** Directions for this task **
Your answer should consist of every line from the records that holds the string "technique".

═══ Extracted material ═══

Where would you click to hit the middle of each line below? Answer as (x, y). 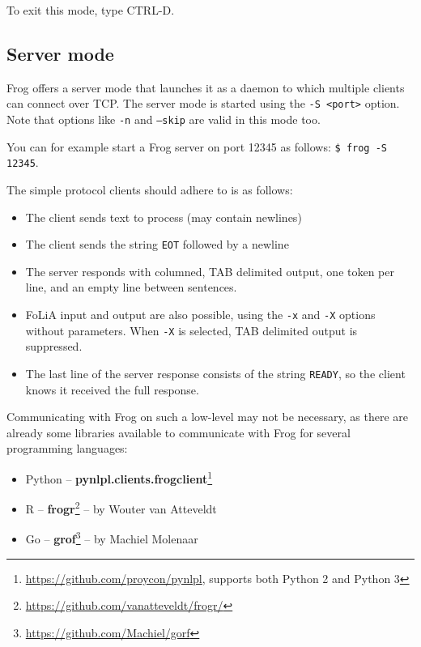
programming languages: (67, 448)
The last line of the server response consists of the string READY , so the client (215, 373)
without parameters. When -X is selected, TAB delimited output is (191, 330)
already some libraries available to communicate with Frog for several (179, 432)
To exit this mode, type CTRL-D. (91, 10)
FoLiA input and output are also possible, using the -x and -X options (200, 315)
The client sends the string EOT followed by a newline (157, 244)
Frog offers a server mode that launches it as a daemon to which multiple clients (206, 87)
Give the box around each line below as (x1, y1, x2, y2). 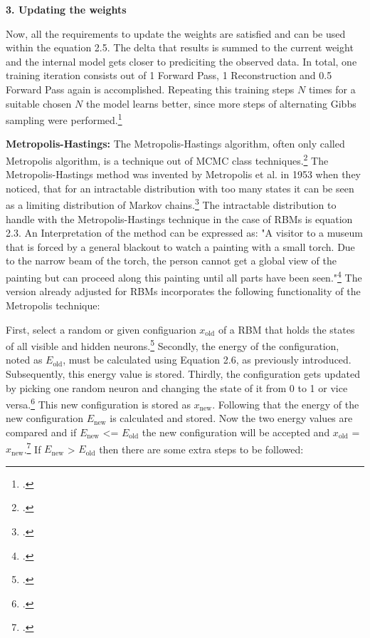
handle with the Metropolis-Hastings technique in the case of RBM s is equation (6, 211, 353, 226)
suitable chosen (6, 96, 72, 110)
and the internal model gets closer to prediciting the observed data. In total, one (6, 53, 357, 68)
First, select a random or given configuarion (6, 321, 196, 336)
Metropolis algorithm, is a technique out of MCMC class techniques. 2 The (6, 151, 329, 168)
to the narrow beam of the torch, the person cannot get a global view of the (6, 253, 337, 268)
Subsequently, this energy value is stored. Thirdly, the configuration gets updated (6, 366, 360, 381)
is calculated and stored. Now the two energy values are (110, 411, 353, 426)

═══

** Output below **
handle with the Metropolis-Hastings technique in the case of RBM s is equation (6, 211, 353, 226)
Metropolis algorithm, is a technique out of MCMC class techniques. 2 The (6, 151, 329, 168)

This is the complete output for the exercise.